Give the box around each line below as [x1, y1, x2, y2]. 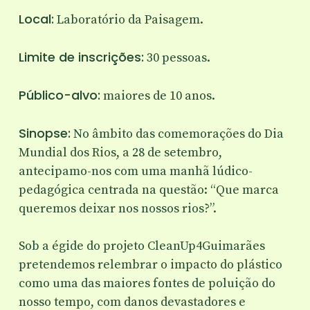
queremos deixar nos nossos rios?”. [18, 200, 217, 217]
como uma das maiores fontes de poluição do [18, 275, 275, 291]
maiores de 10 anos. [100, 87, 215, 104]
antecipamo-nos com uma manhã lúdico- [18, 163, 253, 179]
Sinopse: [18, 124, 71, 142]
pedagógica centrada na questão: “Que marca [18, 181, 279, 198]
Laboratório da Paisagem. [53, 11, 203, 28]
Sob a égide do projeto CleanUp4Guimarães [18, 237, 265, 254]
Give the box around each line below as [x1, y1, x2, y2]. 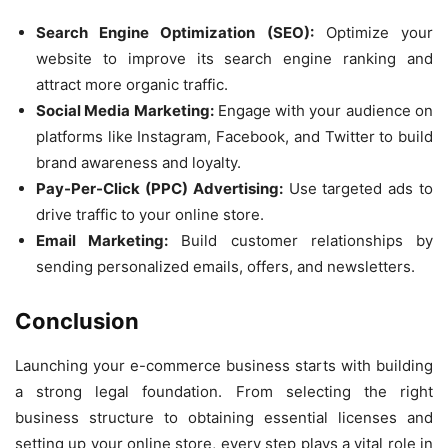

TASK DESCRIPTION —
Every line in the listing that holds the string "maiores" should be copied out.

TASK RESPONSE —
como uma das maiores fontes de poluição do [18, 275, 275, 291]
maiores de 10 anos. [100, 87, 215, 104]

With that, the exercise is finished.